The hunter stepped closer, dark eyes narrowed. “How old do you suppose this one is?”
“At least a hundred years,” said his companion. “Perhaps older.”
“An ancient monster,” the hunter mused. “I expected her to put up more of a fight.”
The hunter’s companion moved to stand beside him. The only feature she could make out on his veiled face was his eyes, which looked like shards of gold. “Can you speak, monster?”
She did not bother responding. She’d heard stories of jinn who had their tongues removed for speaking. She lowered her head and started praying. She tried not to think of the grass beneath her feet—of the blood the hunters had spilled from her veins to make it.
She forcefully altered the pathway of her thoughts until she was thinking about Him instead. If He woke and saw her with these humans, He would, He would… well, He would try to save her and die. And she had not resigned herself to this fate just for Him to perish. She had freed Him. She would not let Him be captured again.
When the hunters realized they would not be able to make her scream, they secured the chains holding her to the boulder and unceremoniously pushed her into the lake. Even then, as death drew nearer, she did not stop praying. Did not stop remembering.
She thought of the haunted look in His eyes, the blood on His hands. The way He had stood, back so straight, when they tortured and scarred Him.
And then she thought of His future, which unfurled in her mind like a map. She saw a desert camp. Robes glittering with stars. A band of killers. Him, shifting through the flames like smoke, approaching a crying girl with a compass in her hands. And she knew, suddenly, that the compass was hers—was her. She felt the weight of it in her pocket and thought, If I cannot guide Him through the desert hand in hand, then I will use this arrow to point him toward His fate. She held the shape of Him in her mind as the last of the air left her lungs. And then…

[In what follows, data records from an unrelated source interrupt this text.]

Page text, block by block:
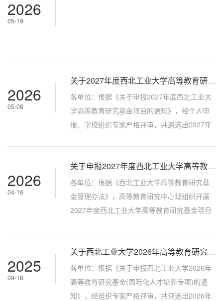
2026
05-19
2026
05-08
关于2027年度西北工业大学高等教育研究基金立项评审结果的公示
各单位：根据《关于申报2027年度西北工业大
学高等教育研究基金项目的通知》，经个人申
报、学校组织专家严格评审，共遴选出2027年
名单予以公布。如有异议，请在公示之日起5个
工作日内通过书面形式向高等教育研究中心反
映。联 系 人：李查邮箱：licha@nwpu.edu.cn
高等教育研究中心 2026年5月8日
2026
04-16
关于申报2027年度西北工业大学高等教育研究基金项目的通知
各单位：根据《西北工业大学高等教育研究基
金管理办法》，高等教育研究中心现组织开展
2027年度西北工业大学高等教育研究基金项目
教育发展趋势和学校发展实际，根据《2027年
度西北工业大学高等教育研究基金选题指南》
（附件1）拟定题目。本年度项目无经费支持。
二、申报条件1.重点项目负责人原则上应具有高
2025
09-18
关于西北工业大学2026年高等教育研究基金（国际化人才培养专项）评审结果的公示
各单位：根据《关于申报西北工业大学2026年
高等教育研究基金(国际化人才培养专项)的通
知》，经组织专家严格评审，共评选出2026年
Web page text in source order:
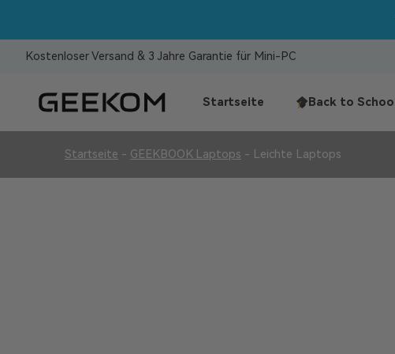
Kostenloser Versand & 3 Jahre Garantie für Mini-PC
Startseite Back to School
Startseite - GEEKBOOK Laptops - Leichte Laptops
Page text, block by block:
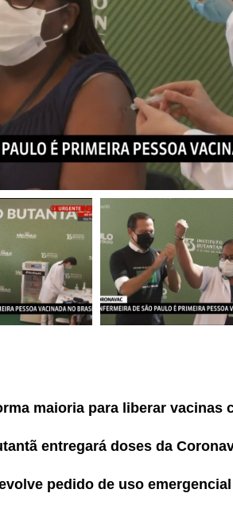
maioria para liberar vacinas
entregará doses da
pedido de uso
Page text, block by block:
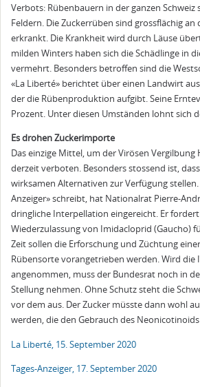
Verbots: Rübenbauern in der ganzen Schweiz
Feldern. Die Zuckerrüben sind grossflächig
erkrankt. Die Krankheit wird durch Läuse
milden Winters haben sich die Schädlinge in
vermehrt. Besonders betroffen sind die
«La Liberté» berichtet über einen Landwirt
der die Rübenproduktion aufgibt. Seine
Prozent. Unter diesen Umständen lohnt sich
Es drohen Zuckerimporte
Das einzige Mittel, um der Virösen Vergilbung
derzeit verboten. Besonders stossend ist,
wirksamen Alternativen zur Verfügung stellen.
Anzeiger» schreibt, hat Nationalrat Pierre-
dringliche Interpellation eingereicht. Er
Wiederzulassung von Imidacloprid (Gaucho)
Zeit sollen die Erforschung und Züchtung
Rübensorte vorangetrieben werden. Wird die
angenommen, muss der Bundesrat noch in
Stellung nehmen. Ohne Schutz steht die
vor dem aus. Der Zucker müsste dann wohl
werden, die den Gebrauch des
La Liberté, 15. September 2020
Tages-Anzeiger, 17. September 2020
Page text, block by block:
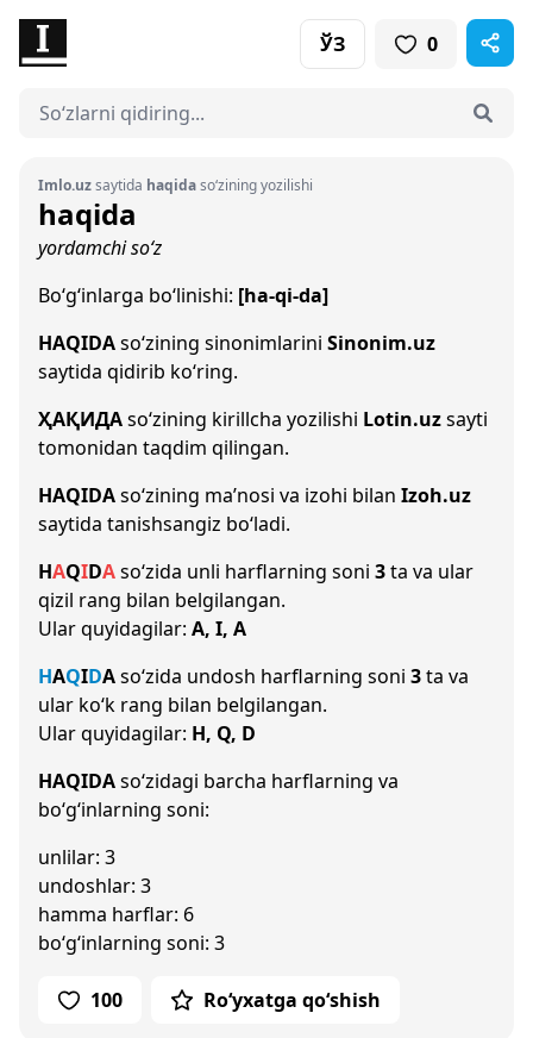
ЎЗ 0
Imlo.uzsaytida haqidaso‘zining yozilishi
haqida
yordamchi so‘z
Bo‘g‘inlarga bo‘linishi: [ha-qi-da]
HAQIDAso‘zining sinonimlarini Sinonim.uz
saytida qidirib ko‘ring.
ҲАҚИДАso‘zining kirillcha yozilishi Lotin.uzsayti
tomonidan taqdim qilingan.
HAQIDAso‘zining ma’nosi va izohi bilan Izoh.uz
saytida tanishsangiz bo‘ladi.
HAQIDAso‘zida unli harflarning soni 3ta va ular
qizil rang bilan belgilangan.
Ular quyidagilar: A, I, A
HAQIDAso‘zida undosh harflarning soni 3ta va
ular ko‘k rang bilan belgilangan.
Ular quyidagilar: H, Q, D
HAQIDAso‘zidagi barcha harflarning va
bo‘g‘inlarning soni:
unlilar: 3
undoshlar: 3
hamma harflar: 6
bo‘g‘inlarning soni: 3
100 Ro‘yxatga qo‘shish

Loulie opened her eyes with a gasp. The world before her was tilted on an axis. She shifted her suddenly heavy head and realized she was lying on the ground, clutching the compass. Every time she breathed, she heard the echo of her heartbeat in the wooden instrument.
No, not her heartbeat. The relic—it was a living thing.
Not just a compass, but a soul. A life.
Her mind drifted, and for a few moments she was back beneath the water, unable to breathe, dying. She released the compass. The vision collapsed, plunging her back into a reality where Ahmed bin Walid loomed above her with a dagger, eyes shining with hatred. His scarf hung askew on his neck, revealing the gleam of a golden collar at his throat. “Now you know how it feels for my kind to die,” he said. “But it is not enough to redeem you.”
Loulie squinted against the blurriness of her surroundings. She saw the other hunters sprawled nearby, looking just as bleary-eyed.
“How many jinn have you killed? All so you could steal our magic and paint your world with our blood?”
None, she thought. I have killed no jinn. But her lips refused to form the words.